Fitch Ratings Approve Baltic States as Crisis Counsellors

August 26, 2011

Fitch Ratings most recent report entitled ‘The Euro Zone Crisis: Lessons from the Baltic States’ states that Greece, Portugal and Ireland could gain valuable lessons to improving their current economic problems by looking to the Baltic States.

Fitch Ratings detailed that during 2008-09 Estonia, Latvia and Lithuania’s GDP contracted by 18%, but due to these countries willingness to reduce inflation, curtail wage growth and a continued strong export performance they have restored external confidence in their solvency and are consequently recording rapid rates of GDP growth.

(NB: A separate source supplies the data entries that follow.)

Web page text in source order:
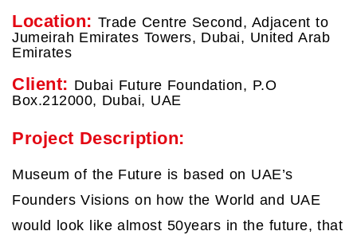
Location: Trade Centre Second, Adjacent to
Jumeirah Emirates Towers, Dubai, United Arab
Emirates
Client: Dubai Future Foundation, P.O
Box.212000, Dubai, UAE
Project Description:
Museum of the Future is based on UAE’s
Founders Visions on how the World and UAE
would look like almost 50years in the future, that
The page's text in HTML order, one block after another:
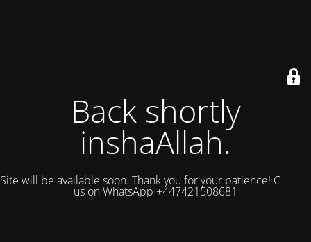
Back shortly
inshaAllah.
Site will be available soon. Thank you for your patience! Contact
us on WhatsApp +447421508681
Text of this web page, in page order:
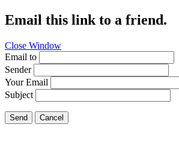
Email this link to a friend.
Close Window
Email to
Sender
Your Email
Subject
Send Cancel
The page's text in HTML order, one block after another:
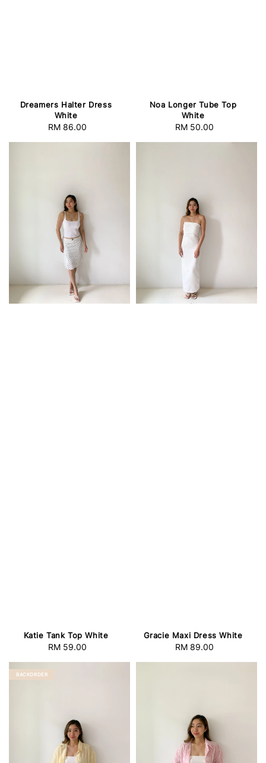
Dreamers Halter Dress
White
Regular
RM 86.00
Noa Longer Tube Top
White
Regular
RM 50.00
Katie Tank Top White
Regular
RM 59.00
Gracie Maxi Dress White
Regular
RM 89.00
BACKORDER
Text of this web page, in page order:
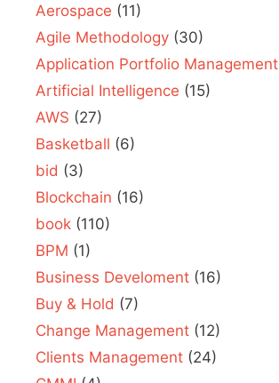
Aerospace (11)
Agile Methodology (30)
Application Portfolio Management
Artificial Intelligence (15)
AWS (27)
Basketball (6)
bid (3)
Blockchain (16)
book (110)
BPM (1)
Business Develoment (16)
Buy & Hold (7)
Change Management (12)
Clients Management (24)

The Baltic States have shown through example that increasing competitiveness by internal devaluation is painful but possible; by reducing wages and prices to create competitiveness, economic growth and improve their current account balance. These changes were made possible by a willing citizenship, agreeing to be flexible in the labour market reducing labour costs and lowering prices. Resources were shifted to the export market encouraging export-led growth.

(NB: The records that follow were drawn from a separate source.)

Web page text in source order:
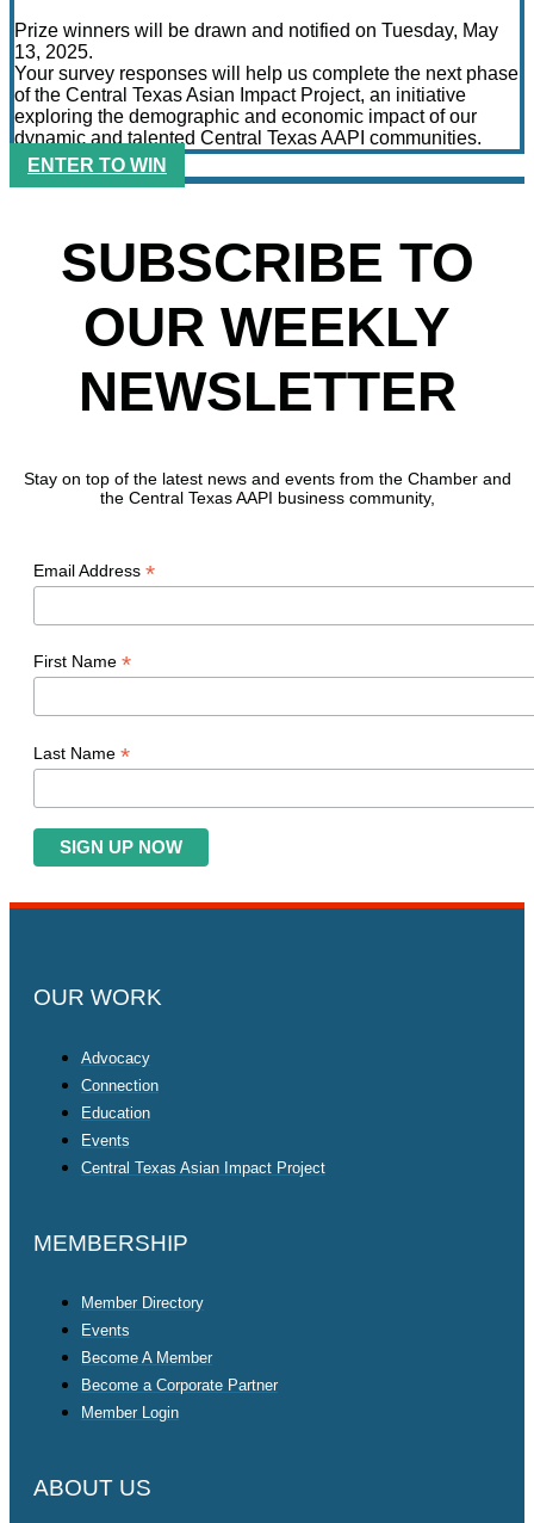
Prize winners will be drawn and notified on Tuesday, May
13, 2025.
Your survey responses will help us complete the next phase
of the Central Texas Asian Impact Project, an initiative
exploring the demographic and economic impact of our
dynamic and talented Central Texas AAPI communities.
ENTER TO WIN
SUBSCRIBE TO
OUR WEEKLY
NEWSLETTER
Stay on top of the latest news and events from the Chamber and
the Central Texas AAPI business community,
Email Address *
First Name *
Last Name *
OUR WORK
Advocacy
Connection
Education
Events
Central Texas Asian Impact Project
MEMBERSHIP
Member Directory
Events
Become A Member
Become a Corporate Partner
Member Login
ABOUT US

Fitch Ratings reported that the recent global crisis left to the Baltic States with large budget deficits which could only be tackled through aggressive austerity measures to stabilise public finances. Much support was provided to the Baltic States by Nordic banks and Latvia received financial support from IMF/EU. The European Central Bank is providing similar support to Greece, Portugal and Ireland, Ireland is utilising a similar flexible labour market as the Baltic’s, encouraging competitive price and wage drops. More importantly, in the Baltic State’s clear government communications of policy directives and a public stoicism born out of earlier financial hardships experienced during the 1990s and a willingness to allow harsh austerity measures to be implemented without incurring social unrest.

Tags: , , , , , , , , , , , , ,

Comments are closed.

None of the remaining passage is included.